MSELoss gives same results for different reduction values if my tensors requires_grad

jackstraw · December 7, 2018, 9:03pm

torch.manual_seed(5)
x = torch.rand(4, 3).requires_grad_()
y = torch.rand(4, 3).requires_grad_()

(
torch.nn.functional.mse_loss(x, y),
torch.nn.functional.mse_loss(x, y, reduction='elementwise_mean'),
torch.nn.functional.mse_loss(x, y, reduction='sum'),
torch.nn.functional.mse_loss(x, y, reduction='none'),
torch.nn.functional.mse_loss(x, y, size_average=True, reduce=True),
torch.nn.functional.mse_loss(x, y, size_average=True, reduce=False),
torch.nn.functional.mse_loss(x, y, size_average=False, reduce=True),
torch.nn.functional.mse_loss(x, y, size_average=False, reduce=False),
)

yields

(tensor(2.5974, grad_fn=<SumBackward0>),
 tensor(2.5974, grad_fn=<SumBackward0>),
 tensor(2.5974, grad_fn=<SumBackward0>),
 tensor(2.5974, grad_fn=<SumBackward0>),
 tensor(2.5974, grad_fn=<SumBackward0>),
 tensor(2.5974, grad_fn=<SumBackward0>),
 tensor(2.5974, grad_fn=<SumBackward0>),
 tensor(2.5974, grad_fn=<SumBackward0>))

whereas

torch.manual_seed(5)
x = torch.rand(4, 3)
y = torch.rand(4, 3)

(
torch.nn.functional.mse_loss(x, y),
torch.nn.functional.mse_loss(x, y, reduction='elementwise_mean'),
torch.nn.functional.mse_loss(x, y, reduction='sum'),
torch.nn.functional.mse_loss(x, y, reduction='none'),
torch.nn.functional.mse_loss(x, y, size_average=True, reduce=True),
torch.nn.functional.mse_loss(x, y, size_average=True, reduce=False),
torch.nn.functional.mse_loss(x, y, size_average=False, reduce=True),
torch.nn.functional.mse_loss(x, y, size_average=False, reduce=False),
)

yields

(tensor(0.2164),
 tensor(0.2164),
 tensor(2.5974),
 tensor([[0.5743, 0.2843, 0.0370],
         [0.0579, 0.0037, 0.2846],
         [0.0116, 0.0332, 0.4051],
         [0.5369, 0.3200, 0.0486]]),
 tensor(0.2164),
 tensor([[0.5743, 0.2843, 0.0370],
         [0.0579, 0.0037, 0.2846],
         [0.0116, 0.0332, 0.4051],
         [0.5369, 0.3200, 0.0486]]),
 tensor(2.5974),
 tensor([[0.5743, 0.2843, 0.0370],
         [0.0579, 0.0037, 0.2846],
         [0.0116, 0.0332, 0.4051],
         [0.5369, 0.3200, 0.0486]]))

Why do I get different results if my tensors requires_grad?
And why are the results for the different values of reduction all the same if my tensors requires_grad?
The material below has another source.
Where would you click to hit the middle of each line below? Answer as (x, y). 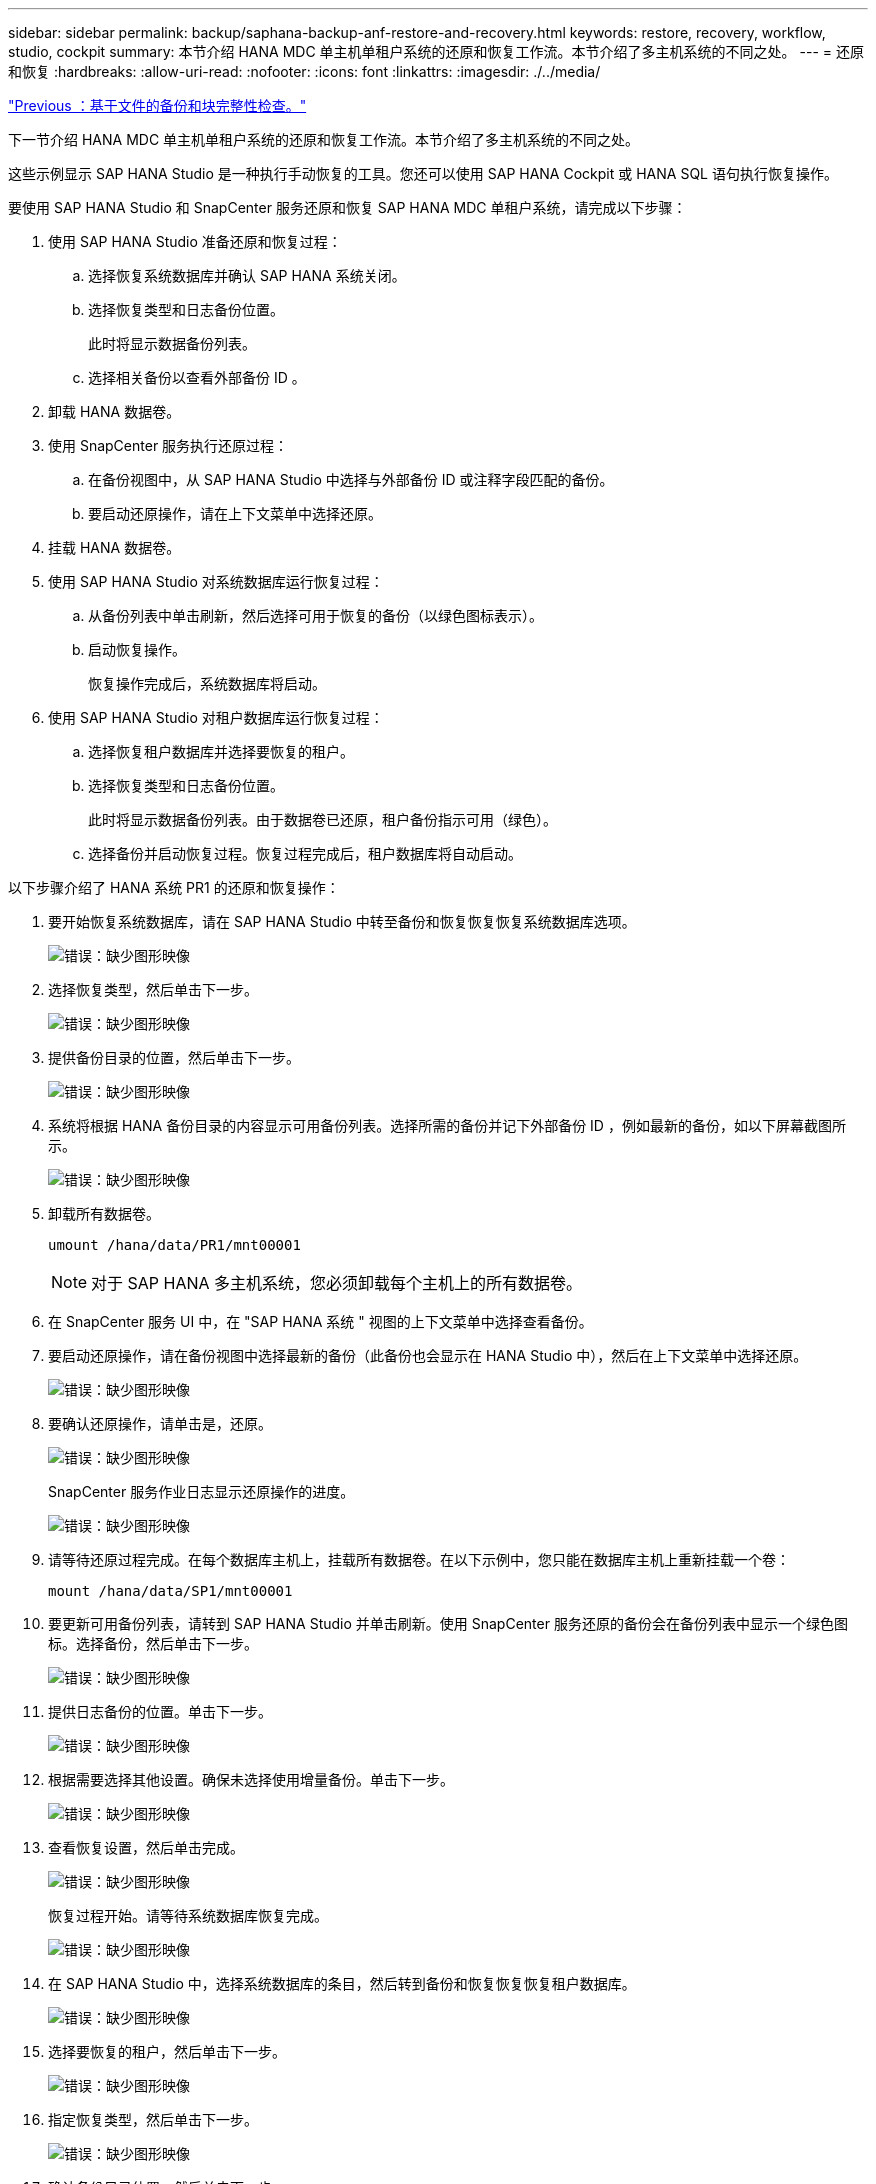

albanD · December 8, 2018, 10:12am

Hi,

Which version of pytorch are you using?
The implementation is fairly simple and looks correct to me, see here.
Maybe you need to upgrade pytorch?

jackstraw · December 8, 2018, 4:46pm

I’m using 0.4.1. Isn’t this unexpected behavior even for 0.4.1?

albanD · December 8, 2018, 5:18pm

It is unexpected behavior.
But we don’t backport bugfixes into old versions. So it most certainly has been fixed since 0.4.1 was realease few month ago.